> YOUR TASK: From the data below, please reproduce exactly everything from the line that contains "Parameter (36, 32)" down to the line that contains "Symbol (209, 32)", with both ends included.

> DATA SHOWN:
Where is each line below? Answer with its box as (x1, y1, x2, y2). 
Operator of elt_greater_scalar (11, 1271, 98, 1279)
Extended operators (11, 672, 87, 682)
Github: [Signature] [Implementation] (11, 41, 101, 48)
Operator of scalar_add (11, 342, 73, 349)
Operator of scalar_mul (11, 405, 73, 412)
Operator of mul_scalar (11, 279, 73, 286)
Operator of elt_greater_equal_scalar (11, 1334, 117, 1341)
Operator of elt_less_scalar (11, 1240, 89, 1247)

--

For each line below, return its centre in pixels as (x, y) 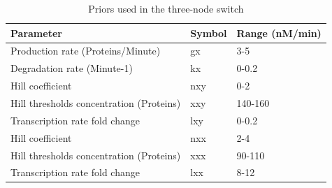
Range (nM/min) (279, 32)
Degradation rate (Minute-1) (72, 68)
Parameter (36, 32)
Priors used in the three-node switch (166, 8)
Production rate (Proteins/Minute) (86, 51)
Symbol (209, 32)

* * *

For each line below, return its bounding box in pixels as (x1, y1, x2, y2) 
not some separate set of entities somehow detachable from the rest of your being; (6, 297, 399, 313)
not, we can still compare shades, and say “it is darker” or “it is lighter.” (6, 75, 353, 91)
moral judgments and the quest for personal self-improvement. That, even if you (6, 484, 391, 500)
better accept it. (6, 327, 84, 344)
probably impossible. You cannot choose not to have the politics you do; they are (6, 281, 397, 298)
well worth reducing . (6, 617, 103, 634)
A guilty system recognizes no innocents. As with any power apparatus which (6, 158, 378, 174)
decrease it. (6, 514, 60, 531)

> COMPLETED TASK:
Parameter (36, 32)
Priors used in the three-node switch (166, 8)
Production rate (Proteins/Minute) (86, 51)
Symbol (209, 32)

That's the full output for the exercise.